Democracy, a rule with consent subject to responsibility by those with the best ideas, is essential for Pakistan because only through true democratic institutions and civilian rule can the multitude of problems it faces today be resolved. A farce in the name of democracy through managed electoral drills will once again prove counter-productive. Hybrid regimes lack legitimacy, and even their decisions are flawed and peripheral and become a big problem rather than a solution, as there are no checks and balances on power. Moreover, confusion between de jure and de facto power impedes accountability, a sine qua non for an efficient government. Today, de jure governments lack legitimacy and are clouded by allegations of massive rigging and manipulation of electoral results in the parliament and provincial assemblies.

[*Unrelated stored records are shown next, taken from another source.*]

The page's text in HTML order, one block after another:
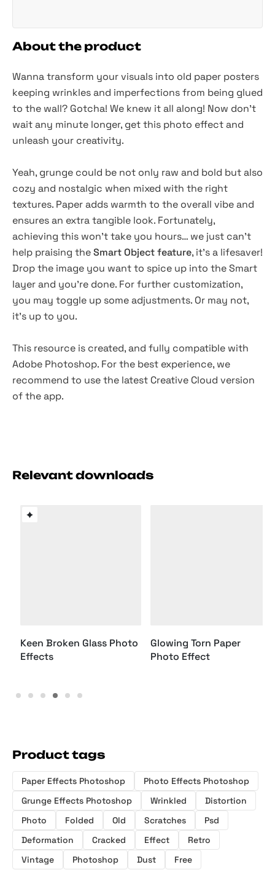
About the product
Wanna transform your visuals into old paper posters
keeping wrinkles and imperfections from being glued
to the wall? Gotcha! We knew it all along! Now don't
wait any minute longer, get this photo effect and
unleash your creativity.
Yeah, grunge could be not only raw and bold but also
cozy and nostalgic when mixed with the right
textures. Paper adds warmth to the overall vibe and
ensures an extra tangible look. Fortunately,
achieving this won't take you hours… we just can't
help praising theSmart Object feature, it's a lifesaver!
Drop the image you want to spice up into the Smart
layer and you're done. For further customization,
you may toggle up some adjustments. Or may not,
it's up to you.
This resource is created, and fully compatible with
Adobe Photoshop. For the best experience, we
recommend to use the latest Creative Cloud version
of the app.
Relevant downloads
Glowing Torn Paper
Photo Effect
Product tags
Paper Effects Photoshop
Photo Effects Photoshop
Grunge Effects Photoshop
Wrinkled
Distortion
Photo
Folded Old Scratches
Psd
Deformation
Cracked Effect
Retro
Vintage
Photoshop Dust Free
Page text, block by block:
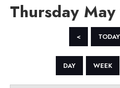
Thursday
< TODAY
DAY WEEK
3 AM
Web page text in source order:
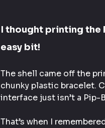
I thought printing the
easy bit!
The shell came off the
chunky plastic bracelet.
interface just isn’t a Pip-
That’s when I
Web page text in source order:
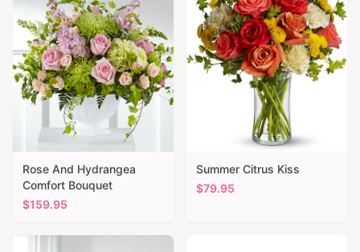
Rose And Hydrangea
Comfort Bouquet
$159.95
Summer Citrus Kiss
$79.95
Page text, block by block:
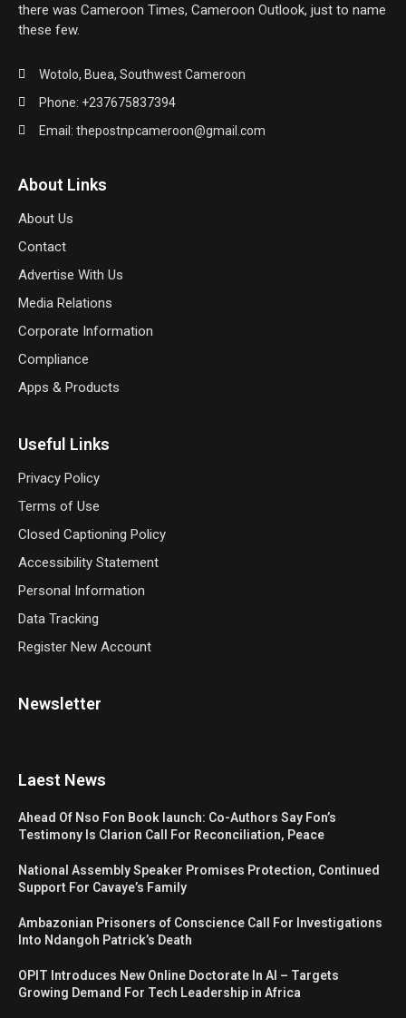
there was Cameroon Times, Cameroon Outlook, just to name
these few.
Wotolo, Buea, Southwest Cameroon
Phone: +237675837394
Email: thepostnpcameroon@gmail.com
About Links
About Us
Contact
Advertise With Us
Media Relations
Corporate Information
Compliance
Apps & Products
Useful Links
Privacy Policy
Terms of Use
Closed Captioning Policy
Accessibility Statement
Personal Information
Data Tracking
Register New Account
Newsletter
Laest News
Ahead Of Nso Fon Book launch: Co-Authors Say Fon’s
Testimony Is Clarion Call For Reconciliation, Peace
National Assembly Speaker Promises Protection, Continued
Support For Cavaye’s Family
Ambazonian Prisoners of Conscience Call For Investigations
Into Ndangoh Patrick’s Death
OPIT Introduces New Online Doctorate In AI – Targets
Growing Demand For Tech Leadership in Africa
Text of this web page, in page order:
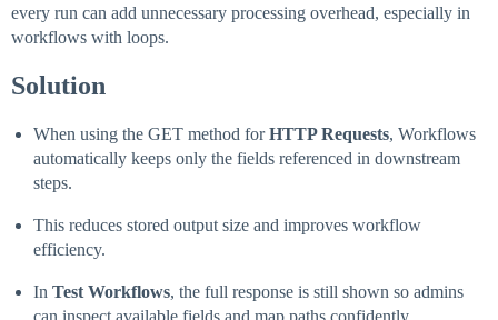
every run can add unnecessary processing overhead, especially in
workflows with loops.
Solution
When using the GET method forHTTP Requests, Workflows
automatically keeps only the fields referenced in downstream
steps.
This reduces stored output size and improves workflow
efficiency.
In Test Workflows, the full response is still shown so admins
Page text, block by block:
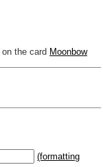
the card Moonbow
(formatting
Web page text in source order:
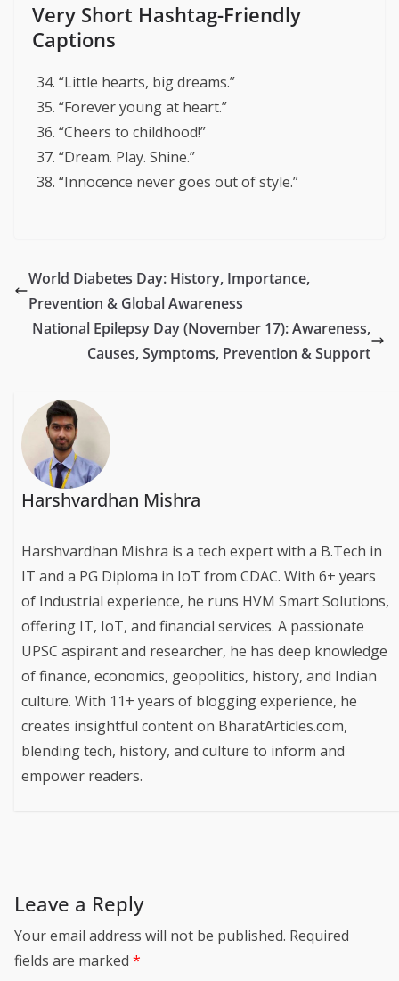
Very Short Hashtag-Friendly
Captions
“Little hearts, big dreams.”
“Forever young at heart.”
“Cheers to childhood!”
“Dream. Play. Shine.”
“Innocence never goes out of style.”
World Diabetes Day: History, Importance,
Prevention & Global Awareness
National Epilepsy Day (November 17): Awareness,
Causes, Symptoms, Prevention & Support
Harshvardhan Mishra
Harshvardhan Mishra is a tech expert with a B.Tech in
IT and a PG Diploma in IoT from CDAC. With 6+ years
of Industrial experience, he runs HVM Smart Solutions,
offering IT, IoT, and financial services. A passionate
UPSC aspirant and researcher, he has deep knowledge
of finance, economics, geopolitics, history, and Indian
culture. With 11+ years of blogging experience, he
creates insightful content on BharatArticles.com,
blending tech, history, and culture to inform and
empower readers.
Leave a Reply
Your email address will not be published. Required
fields are marked *
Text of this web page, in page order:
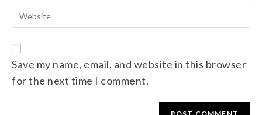
Save my name, email, and website in this browser
for the next time I comment.

Additionally, the line between criticism and propagation of false opinions stands blurred. The state is willing to use its coercive apparatus to silence even legitimate voices that tend to question these elections and decisions. Dissent is being suppressed with force despite a guarantee of free speech in the Constitution, which is virtually in abeyance as it is not obeyed. Everyone is drawing his red lines. In the age of mass communication and social media, the state finds itself at odds with public opinion, is unwilling to respect it, and tends to regulate it beyond permissible limits.

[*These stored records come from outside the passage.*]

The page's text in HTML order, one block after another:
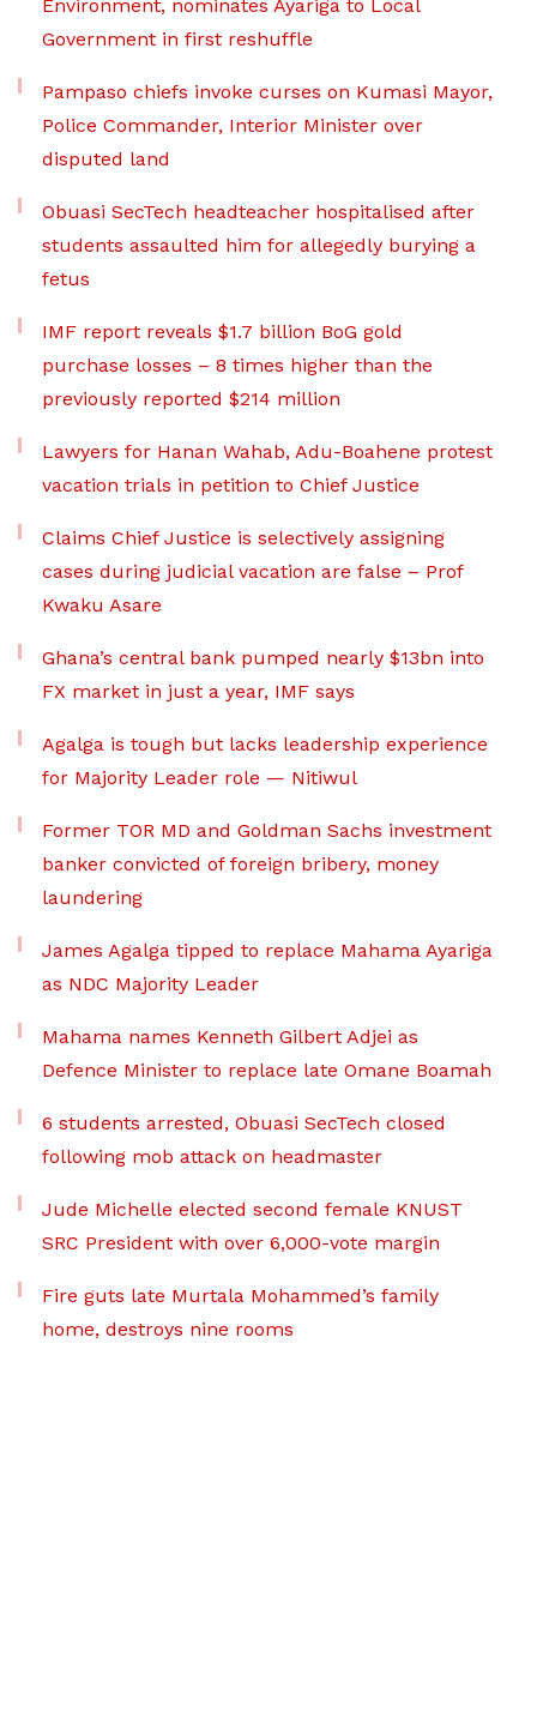
Environment, nominates Ayariga to Local
Government in first reshuffle
Pampaso chiefs invoke curses on Kumasi Mayor,
Police Commander, Interior Minister over
disputed land
Obuasi SecTech headteacher hospitalised after
students assaulted him for allegedly burying a
fetus
IMF report reveals $1.7 billion BoG gold
purchase losses – 8 times higher than the
previously reported $214 million
Lawyers for Hanan Wahab, Adu-Boahene protest
vacation trials in petition to Chief Justice
Claims Chief Justice is selectively assigning
cases during judicial vacation are false – Prof
Kwaku Asare
Ghana’s central bank pumped nearly $13bn into
FX market in just a year, IMF says
Agalga is tough but lacks leadership experience
for Majority Leader role — Nitiwul
Former TOR MD and Goldman Sachs investment
banker convicted of foreign bribery, money
laundering
James Agalga tipped to replace Mahama Ayariga
as NDC Majority Leader
Mahama names Kenneth Gilbert Adjei as
Defence Minister to replace late Omane Boamah
6 students arrested, Obuasi SecTech closed
following mob attack on headmaster
Jude Michelle elected second female KNUST
SRC President with over 6,000-vote margin
Fire guts late Murtala Mohammed’s family
home, destroys nine rooms

Even the sanest advice may have unfavourable consequences. In these challenging times, more harsh measures (e.g., defamation law, etc.) are underway to regulate free speech. There lies a great peril to unqualified opinions and views. Since the destinies of hundreds of millions are intertwined with the future of Pakistan, silence is culpable, and withholding a wise word is an unpardonable sin.
This year’s events, starting with election results and consequent federal and provincial governments formed through dubious alliances, are shocking to millions of young people unfamiliar with the history of politics and power in Pakistan. It has, once again, proven that the ultimate power broker in Pakistan remains the Establishment, which is a reality, and its role in the country’s politics, with time, has incrementally increased to a level that it now fully controls.

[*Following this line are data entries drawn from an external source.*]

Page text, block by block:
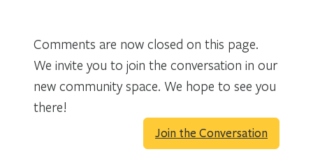
Comments are now closed on this page.
We invite you to join the conversation in our
new community space. We hope to see you
there!
Join the Conversation
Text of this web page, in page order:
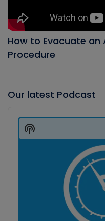
How to Evacuate an
Procedure
Our latest Podcast
Player
Show
Podcast
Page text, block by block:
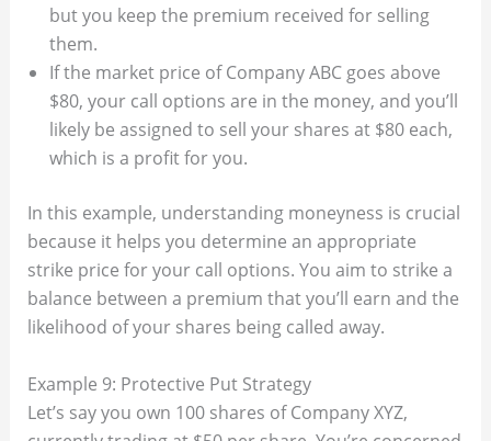
but you keep the premium received for selling
them.
If the market price of Company ABC goes above
$80, your call options are in the money, and you’ll
likely be assigned to sell your shares at $80 each,
which is a profit for you.
In this example, understanding moneyness is crucial
because it helps you determine an appropriate
strike price for your call options. You aim to strike a
balance between a premium that you’ll earn and the
likelihood of your shares being called away.
Example 9: Protective Put Strategy
Let’s say you own 100 shares of Company XYZ,
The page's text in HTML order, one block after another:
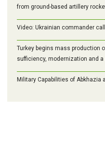
from ground-based artillery
Video: Ukrainian commander
Turkey begins mass production
sufficiency, modernization and
Military Capabilities of Abkhazia
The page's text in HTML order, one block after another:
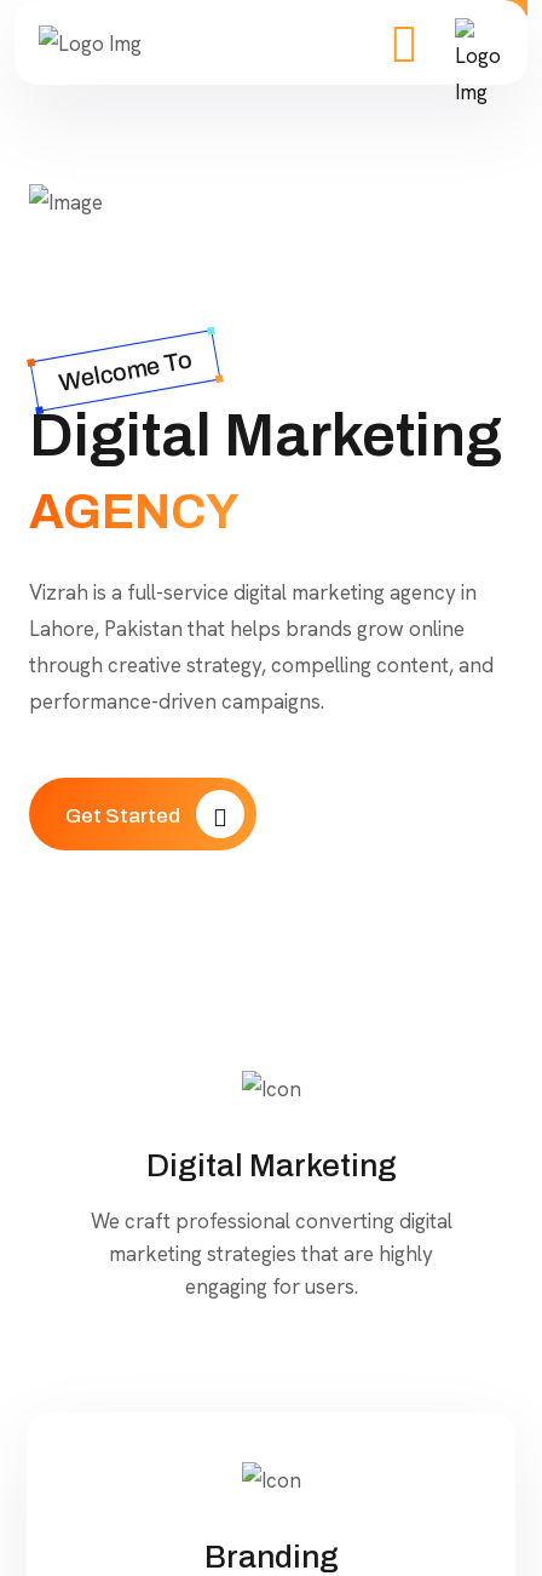
Welcome To
Digital Marketing
AGENCY
Vizrah is a full-service digital marketing agency in
Lahore, Pakistan that helps brands grow online
through creative strategy, compelling content, and
performance-driven campaigns.
Get Started
Digital Marketing
We craft professional converting digital
marketing strategies that are highly
engaging for users.
Branding
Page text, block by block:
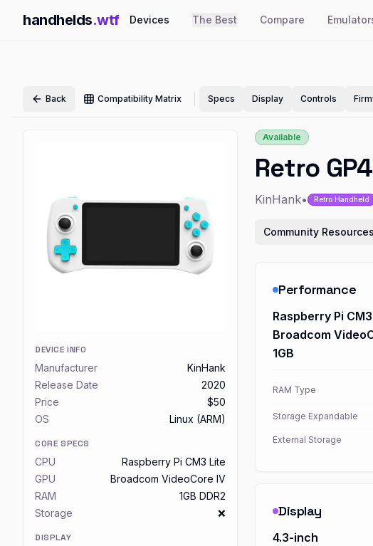
handhelds.wtf Devices The Best Compare
Back Compatibility Matrix Specs Display Controls
DEVICE INFO
Manufacturer
KinHank
Release Date
2020
Price
$50
OS
Linux (ARM)
CORE SPECS
CPU
Raspberry Pi CM3 Lite
GPU
Broadcom VideoCore IV
RAM
1GB DDR2
Storage
❌
DISPLAY
Available
Retro
KinHank• Retro Handheld
Community Resources
Performance
Raspberry Pi
Broadcom
1GB
RAM Type
Storage Expandable
External Storage
Display
4.3-inch
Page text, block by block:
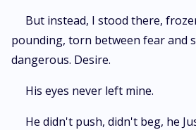
But instead, I stood there,
pounding, torn between fear and
dangerous. Desire.
His eyes never left mine.
He didn't push, didn't beg, he
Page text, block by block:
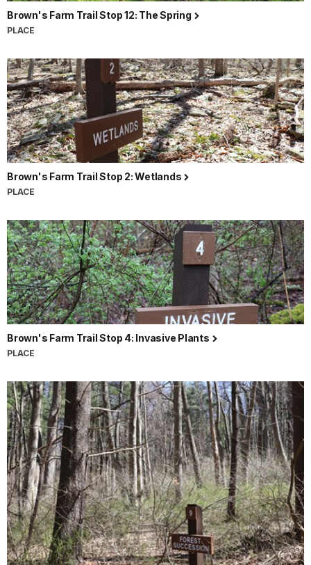
Brown's Farm Trail Stop 12: The Spring
PLACE
Brown's Farm Trail Stop 2: Wetlands
PLACE
Brown's Farm Trail Stop 4: Invasive Plants
PLACE
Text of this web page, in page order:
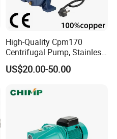
High-Quality Cpm170
Centrifugal Pump, Stainless
Steel Impeller, 110-240V
US$20.00-50.00
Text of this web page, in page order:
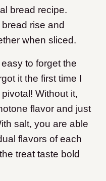
bread recipe.
rise and
when sliced.
to forget the
it the first time I
Without it,
flavor and just
salt, you are able
flavors of each
treat taste bold
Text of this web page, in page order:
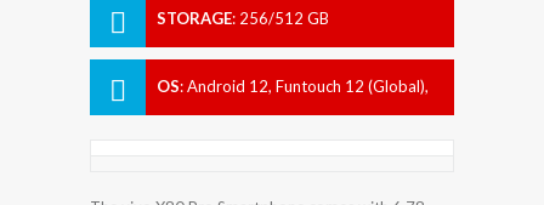
STORAGE: 256/512 GB
OS:Android 12, Funtouch 12 (Global),
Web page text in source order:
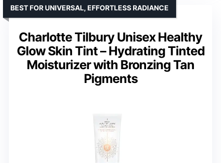
Charlotte Tilbury Unisex Healthy
Glow Skin Tint – Hydrating Tinted
Moisturizer with Bronzing Tan
Pigments
BEST FOR UNIVERSAL, EFFORTLESS RADIANCE
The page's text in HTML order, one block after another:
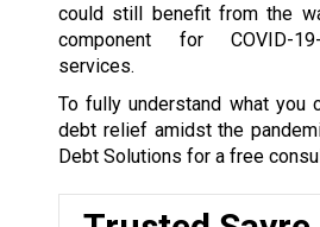
could still benefit from the
component for COVID-
services.
To fully understand what you
debt relief amidst the
Debt Solutions for a free
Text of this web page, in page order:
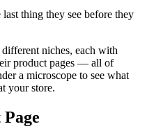
thing they see before they
niches, each with
product pages — all of
a microscope to see what
your store.

Despite denials, the embarrassing truth is that people are ruled against their will and are dubbed ignorant or misguided. The promise of social and political justice made by the founding fathers remains limited to shallow words lacking meanings and substance. Present political leadership lacks competence and character, and having been brought to power upon crutches, it is unwilling to believe and recognize the role and stake of the people.
A segment of society has started questioning Pakistan’s creation. Elongated sermons in the parliament, long judgements of courts, and lectures and speeches by others have failed to assure, grant, and guarantee promised rights to the people. The Constitution and its clear mandate are trampled upon and violated with impunity, even by those who have sworn an oath of its allegiance and protection.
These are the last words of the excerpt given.